**Activity**
Each line below that contains the word "source" must be copied.

[Start of Attachment]

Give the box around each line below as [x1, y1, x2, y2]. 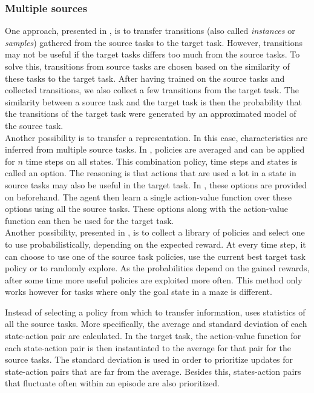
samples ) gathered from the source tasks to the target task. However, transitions [5, 36, 303, 48]
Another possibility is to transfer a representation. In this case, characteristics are [5, 131, 308, 144]
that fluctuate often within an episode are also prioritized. [5, 377, 220, 389]
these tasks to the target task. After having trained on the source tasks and [5, 71, 285, 84]
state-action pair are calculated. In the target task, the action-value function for [5, 329, 301, 342]
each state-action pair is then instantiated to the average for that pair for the [5, 341, 291, 354]
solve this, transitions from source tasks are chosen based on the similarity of [5, 60, 290, 72]
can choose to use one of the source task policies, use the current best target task [5, 249, 306, 262]

[End of Attachment]

**The answer**
samples ) gathered from the source tasks to the target task. However, transitions [5, 36, 303, 48]
these tasks to the target task. After having trained on the source tasks and [5, 71, 285, 84]
solve this, transitions from source tasks are chosen based on the similarity of [5, 60, 290, 72]
can choose to use one of the source task policies, use the current best target task [5, 249, 306, 262]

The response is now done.